TASK PROMPT
Go through the listing beneath and show each line containing the string "outside".

------------------------------------------------

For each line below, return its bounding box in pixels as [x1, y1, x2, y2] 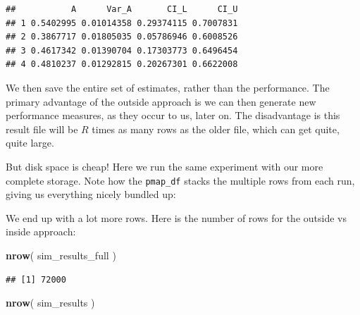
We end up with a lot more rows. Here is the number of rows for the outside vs [6, 210, 347, 225]
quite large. [6, 135, 54, 150]
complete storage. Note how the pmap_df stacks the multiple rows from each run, [6, 173, 355, 187]
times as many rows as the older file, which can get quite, [92, 121, 340, 136]
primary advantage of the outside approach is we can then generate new [6, 94, 316, 109]
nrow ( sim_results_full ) [6, 247, 116, 262]
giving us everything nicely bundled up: [6, 187, 176, 202]
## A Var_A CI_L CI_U [6, 4, 238, 14]

------------------------------------------------

ANSWER TO THIS EXERCISE
We end up with a lot more rows. Here is the number of rows for the outside vs [6, 210, 347, 225]
primary advantage of the outside approach is we can then generate new [6, 94, 316, 109]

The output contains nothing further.